First, download UCSC utilities, either as source or compiled binaries, for bedToBigBed and fetchChromSizes.

To make a bigBed file from a BED file (see here for definitions of BED files):

  1. Remove all headers (in this case, the first line), ensure the file is genomically sorted;
    awk ' NR>1 ' unsorted.bed | sort -k1,1 -k2,2n > sorted.bed
    
  2. Obtain the chromosome sizes from UCSC
    fetchChromSizes hg19 > chrom.sizes
    
  3. Use the bedToBigBed utility to make a bigBed file.

    bedToBigBed sorted.bed chrom.sizes variants.bb
    

Then copy the bigBed file to a web-accessible location (in this example, http://atgu.mgh.harvard.edu/genebook/example/variants.bb)
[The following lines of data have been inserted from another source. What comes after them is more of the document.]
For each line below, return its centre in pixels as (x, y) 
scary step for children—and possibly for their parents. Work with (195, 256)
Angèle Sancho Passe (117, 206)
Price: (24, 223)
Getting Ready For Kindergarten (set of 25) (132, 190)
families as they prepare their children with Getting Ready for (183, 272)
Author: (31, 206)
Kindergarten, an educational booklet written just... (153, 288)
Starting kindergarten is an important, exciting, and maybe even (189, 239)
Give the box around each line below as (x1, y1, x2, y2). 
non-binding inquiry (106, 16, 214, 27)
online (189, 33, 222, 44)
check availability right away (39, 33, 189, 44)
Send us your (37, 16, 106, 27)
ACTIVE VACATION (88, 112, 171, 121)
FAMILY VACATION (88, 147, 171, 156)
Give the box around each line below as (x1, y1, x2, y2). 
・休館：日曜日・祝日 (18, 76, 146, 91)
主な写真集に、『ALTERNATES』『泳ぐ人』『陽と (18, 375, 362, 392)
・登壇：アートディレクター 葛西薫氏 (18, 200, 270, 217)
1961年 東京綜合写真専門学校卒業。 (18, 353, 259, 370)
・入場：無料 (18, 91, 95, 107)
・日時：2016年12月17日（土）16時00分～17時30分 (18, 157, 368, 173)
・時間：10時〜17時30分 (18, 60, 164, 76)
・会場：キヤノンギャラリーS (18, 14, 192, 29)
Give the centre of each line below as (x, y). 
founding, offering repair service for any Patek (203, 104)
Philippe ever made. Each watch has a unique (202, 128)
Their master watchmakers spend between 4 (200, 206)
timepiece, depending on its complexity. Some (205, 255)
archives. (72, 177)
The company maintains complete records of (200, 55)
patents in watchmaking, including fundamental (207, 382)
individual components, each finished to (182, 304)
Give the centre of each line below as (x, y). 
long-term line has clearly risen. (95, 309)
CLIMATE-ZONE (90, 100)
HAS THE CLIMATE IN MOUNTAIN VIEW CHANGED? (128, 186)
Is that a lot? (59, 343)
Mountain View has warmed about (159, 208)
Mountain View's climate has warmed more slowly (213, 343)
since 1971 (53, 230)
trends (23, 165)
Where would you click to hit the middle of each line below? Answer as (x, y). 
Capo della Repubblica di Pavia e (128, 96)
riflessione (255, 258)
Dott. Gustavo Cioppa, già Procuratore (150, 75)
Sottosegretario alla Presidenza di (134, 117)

You can check the contents of the bigBed file directly via the UCSC browser: e.g. enter the following text in the Add Custom Track component:

track type=bigBed name="My Big Bed1" description="my data" bigDataUrl=http://atgu.mgh.harvard.edu/genebook/example/variants.bb

To attach the bigBed file to a Genebook, create a text file (e.g. bigbed.txt) as follows:

@bigbed{study1_variants} http://atgu.mgh.harvard.edu/genebook/example/variants.bb
My Study's Variants

and insert into the Genebook using the standard add command:

genebook guest add < bigbed.txt

Currently, you can only have a single bigBed attached to a genebook.


Analysis groups

@group{dis} Disease-based analyses
%analysis{study1}{main-dis1}
%analysis{study1}{secondary-dis1}

@group{primary} Primary analyses
%analysis{study1}{main-dis1}
%analysis{study1}{main-qt1}
%pub{author2014}

An analysis group is simply a set of related analyses. If there are a large number of analyses in a genebook, it is useful to group them into logically (and possibly overlapping) sets. This is done by specify a group name and then linking othe analyses with the %analysis{} linking directive. Other links can also be added, as above.
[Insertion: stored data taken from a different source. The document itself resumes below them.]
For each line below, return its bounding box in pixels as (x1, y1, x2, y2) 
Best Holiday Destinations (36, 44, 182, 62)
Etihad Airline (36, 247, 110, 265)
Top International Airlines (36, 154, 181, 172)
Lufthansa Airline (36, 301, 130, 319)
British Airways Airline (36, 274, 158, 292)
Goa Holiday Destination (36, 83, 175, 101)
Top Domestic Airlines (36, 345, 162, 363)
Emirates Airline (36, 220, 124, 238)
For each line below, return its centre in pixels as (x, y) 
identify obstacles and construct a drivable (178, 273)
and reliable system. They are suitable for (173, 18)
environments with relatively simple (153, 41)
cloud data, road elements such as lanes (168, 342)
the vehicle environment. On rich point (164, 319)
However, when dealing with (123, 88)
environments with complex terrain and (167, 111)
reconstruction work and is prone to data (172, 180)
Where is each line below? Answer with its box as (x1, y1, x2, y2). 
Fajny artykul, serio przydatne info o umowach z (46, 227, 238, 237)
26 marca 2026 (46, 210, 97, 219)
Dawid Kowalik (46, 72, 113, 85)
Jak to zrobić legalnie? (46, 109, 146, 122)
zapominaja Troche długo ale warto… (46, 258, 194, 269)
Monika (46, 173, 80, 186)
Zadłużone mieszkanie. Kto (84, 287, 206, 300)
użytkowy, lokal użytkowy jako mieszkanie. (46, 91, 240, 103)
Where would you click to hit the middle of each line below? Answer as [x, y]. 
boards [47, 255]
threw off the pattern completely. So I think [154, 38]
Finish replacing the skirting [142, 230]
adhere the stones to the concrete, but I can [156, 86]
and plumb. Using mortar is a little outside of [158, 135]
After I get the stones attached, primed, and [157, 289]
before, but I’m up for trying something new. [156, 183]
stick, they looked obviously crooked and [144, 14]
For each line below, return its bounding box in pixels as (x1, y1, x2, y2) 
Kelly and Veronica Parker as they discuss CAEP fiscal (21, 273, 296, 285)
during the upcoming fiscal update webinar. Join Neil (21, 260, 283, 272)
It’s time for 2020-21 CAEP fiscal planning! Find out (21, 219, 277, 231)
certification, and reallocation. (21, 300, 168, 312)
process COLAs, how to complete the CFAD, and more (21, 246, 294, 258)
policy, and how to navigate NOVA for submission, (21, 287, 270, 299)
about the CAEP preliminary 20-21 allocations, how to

As illustrated in the example groups.txt file, a group can have one level of sub-groups also, for a hierarchical group structure.


Themes

@theme{theme1} My first theme
%gene{ACR}
%geneset{group1}{S::002}
%indiv{study1}{ID0001}

A theme is a little like an analysis group except it is more generic: any types of collection of entities can be mapped to a theme.
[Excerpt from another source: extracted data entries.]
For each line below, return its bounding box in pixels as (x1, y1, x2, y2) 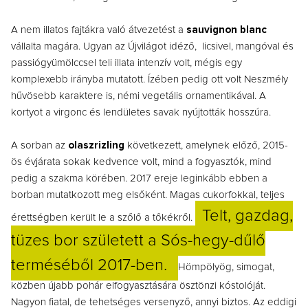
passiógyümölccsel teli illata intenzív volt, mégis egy (11, 58, 242, 69)
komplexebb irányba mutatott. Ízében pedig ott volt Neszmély (11, 74, 288, 85)
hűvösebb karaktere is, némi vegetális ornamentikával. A (11, 91, 266, 102)
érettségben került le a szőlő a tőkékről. (11, 212, 195, 223)
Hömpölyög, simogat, (178, 262, 274, 273)
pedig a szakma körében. (11, 173, 130, 184)
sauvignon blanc (186, 25, 267, 36)
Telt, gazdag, (202, 208, 293, 225)
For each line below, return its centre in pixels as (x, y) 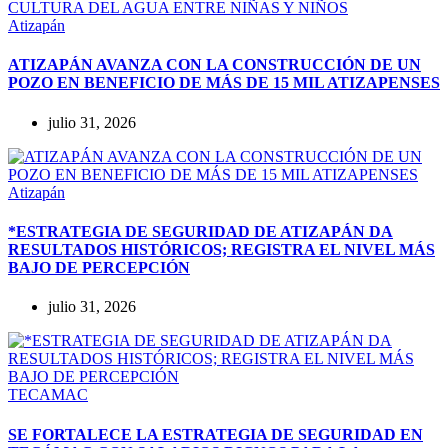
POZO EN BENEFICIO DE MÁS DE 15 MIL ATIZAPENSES (224, 83)
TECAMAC (48, 395)
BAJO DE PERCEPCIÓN (99, 267)
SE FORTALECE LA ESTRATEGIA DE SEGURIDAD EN (215, 434)
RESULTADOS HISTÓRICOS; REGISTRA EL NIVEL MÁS (221, 249)
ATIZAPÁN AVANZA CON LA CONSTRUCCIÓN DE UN (214, 65)
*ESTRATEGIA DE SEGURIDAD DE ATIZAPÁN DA (200, 231)
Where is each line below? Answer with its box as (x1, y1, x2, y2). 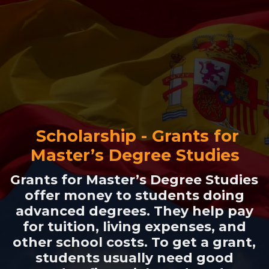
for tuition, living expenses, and (22, 219, 246, 235)
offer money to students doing (24, 187, 244, 204)
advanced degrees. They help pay (15, 203, 253, 219)
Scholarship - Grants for (36, 126, 240, 147)
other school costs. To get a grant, (13, 234, 256, 250)
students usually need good (35, 250, 234, 266)

Themes can also be added via the web-interface on the fly, by writing a note containing a #mytheme phrase, to define a theme called mytheme. Subsequently, other entities can be linked to that theme, as described below.


Notes

Notes can only be added via the online interface when viewing an existing Genebook (see below).


Users

For a writable genebook, users can be added and defined via the default log-in page: i.e. linked to by:

 <a href="genebook.cgi?">

Otherwise, users can be added with the following syntax; note the two reserved tags used to specify full name and e-mail address:

@user{joe}
%fullname{Joe Bloggs}
%email{jb@email.address.com}

Front page (introductory text)

My First Genebook

<p>This example Genebook shows some of the main features of a <em>Genebook</em>.</p>

This is the text that is displayed on the opening front-page of a genebook. Ideally it will describe the contents of the genebook. The first line is the title of the genebook. All subsequent lines are displayed on the front page, rendered as HTML (and so can contain links, etc).

Rather than the generic add command, this is added with the special command:

genebook joe add-intro < intro.txt

Any new text will overwrite the old information, if the above command is performed twice on different files.


Navigation bar menu

Users can add their own links on the top of any genebook, using the add-navbar command, This takes a file with two tab-delimited columns per row, indicating the title/name to be displayed for the link, followed by the URL. For example, if the file navbar.txt contains the following:

Purcell Lab	http://research.mssm.edu/statgen/
UCSC	http://genome.ucsc.edu/
PubMed	http://www.ncbi.nlm.nih.gov/pubmed

These are added with the command:

genebook joe add-navbar < navbar.txt

The first Genebook item is fixed and always links back to this page.


Viewing a Genebook

(to be added...)


Example Genebooks

I. Schizophrenia Exome Sequencing Study examples

This genebook contains real data from various neuropsychiatric disease exome sequencing studies.


II. A toy example

The files and commands listed here can be used to make the following toy genebook (containing only a handful of genes/variants/individuals) hosted here.